Welcome to our Supreme and Appellate Court summaries webpage. On this page, I provide abbreviated summaries of decisions from the Connecticut appellate courts which highlight important issues and developments in Connecticut law, and provide practical practice pointers to litigants. I have been summarizing these court decisions internally for our firm for more than 10 years, and providing relevant highlights to my municipal and insurance practice clients for almost as long. It was suggested that a wider audience might appreciate brief summaries of recent rulings that condense often long and confusing decisions down to their basic elements. These summaries are limited to the civil litigation decisions based on my own particular field of practice, so you will not find distillations of the many criminal and matrimonial law decisions on this page. I may from time to time add commentary, and may even criticize a decision’s reasoning. Such commentary is solely my opinion . . . and when mistakes of trial counsel are highlighted because they triggered a particular outcome, I will try to be mindful of the adage . . . “There but for the grace of God . . ..” I hope the reader finds these summaries helpful. – Edward P. McCreery
Posted March 21, 2014Commissioner of Public Health v. Freedom of Information Com'n
_____Conn._____ (2014), 2014 WL 1016243
Newspaper made a demand under FOIA against the CT Dept. of Health seeking records kept pursuant to the National Practitioner Data Bank (Practitioner Data Bank) and the Healthcare Integrity and Protection Data Bank (Healthcare Data Bank). These are national clearinghouses for, inter alia, information from health care entities and licensing boards regarding adverse actions taken against physicians and other licensed health care practitioners. In particular, the newspaper was seeking records about a doctor accused of using his own sperm to inseminate fertility patients when a patient’s civil lawsuit was settled confidentially.
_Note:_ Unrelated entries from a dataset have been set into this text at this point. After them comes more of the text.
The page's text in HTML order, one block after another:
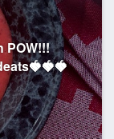
POW!!!
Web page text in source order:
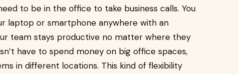
to be in the office to take business calls. You
laptop or smartphone anywhere with an
team stays productive no matter where they
have to spend money on big office spaces,
in different locations. This kind of flexibility
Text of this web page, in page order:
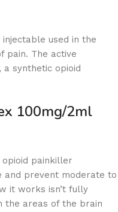
used in the
pain. The active
a synthetic opioid
100mg/2ml
opioid painkiller
and prevent moderate to
it works isn’t fully
the areas of the brain
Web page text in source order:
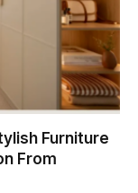
Furniture
From

The doctor also settled with the Deptartment of Health by consenting to a reprimand and a $10,000 fine without admitting any guilt. The Freedom of Information Commission, concluded that federal law permits disclosure of Practitioner Data Bank records but does not permit disclosure of the Healthcare Data Bank records.
This Supreme Court decision authored by Justice McDonald, noted that the Healthcare Data Bank and the Practitioner Data Bank are complementary to each other. For example, adverse actions reported to the Healthcare Data Bank include some of the same information reported to the Practitioner Data Bank, such as licensure actions. The language of the Acts, however, differed greatly on whether the gathered data was to be deemed confidential, and even suggested it could be disclosed under one, but not the other. The Court concluded that there was persuasive evidence, and that despite textual differences, the regulations were intended to be construed consistently with one another, especially when subsequently passed regulations were considered. These regulations amounted to subsequent, clarifying enactments. Such clarifying language is not, as a substantive matter, applied retroactively, because the clarification simply makes clear what the law meant all along.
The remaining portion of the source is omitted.